(Exercise directions) Return all lines from the entries below in which the word "agents" is present.

(Data items)
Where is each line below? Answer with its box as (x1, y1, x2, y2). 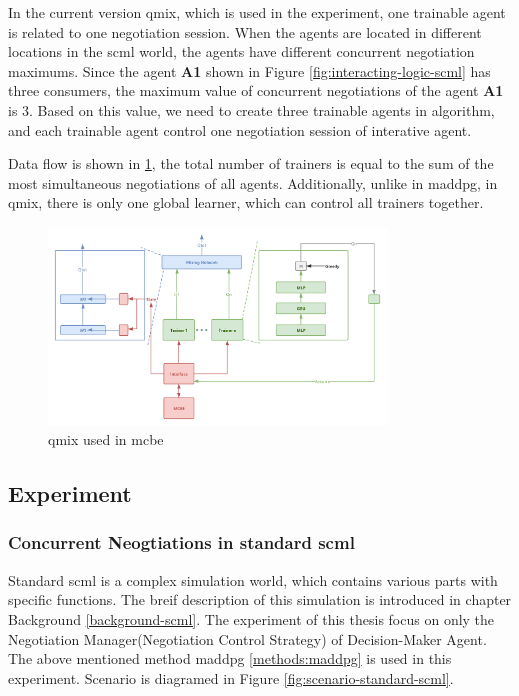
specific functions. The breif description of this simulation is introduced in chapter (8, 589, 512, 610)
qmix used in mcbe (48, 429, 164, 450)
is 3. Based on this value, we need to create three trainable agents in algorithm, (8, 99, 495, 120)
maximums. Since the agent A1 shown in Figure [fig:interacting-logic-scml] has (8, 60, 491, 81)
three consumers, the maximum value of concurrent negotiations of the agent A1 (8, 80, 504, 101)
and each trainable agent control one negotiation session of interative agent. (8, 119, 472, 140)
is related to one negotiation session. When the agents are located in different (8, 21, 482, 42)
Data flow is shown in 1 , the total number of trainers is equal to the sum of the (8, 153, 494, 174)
==
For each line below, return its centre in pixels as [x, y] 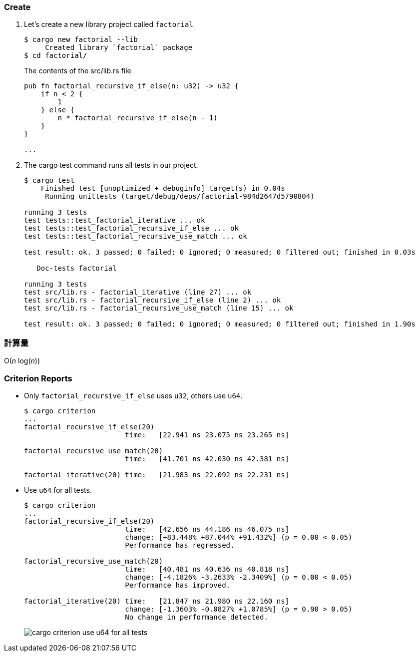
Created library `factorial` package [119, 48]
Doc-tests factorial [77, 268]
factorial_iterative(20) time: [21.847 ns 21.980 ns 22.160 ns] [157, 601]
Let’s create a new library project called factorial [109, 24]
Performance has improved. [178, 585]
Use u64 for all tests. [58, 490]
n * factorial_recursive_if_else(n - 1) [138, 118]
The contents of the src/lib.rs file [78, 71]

(Solved exercise)
is 3. Based on this value, we need to create three trainable agents in algorithm, (8, 99, 495, 120)
is related to one negotiation session. When the agents are located in different (8, 21, 482, 42)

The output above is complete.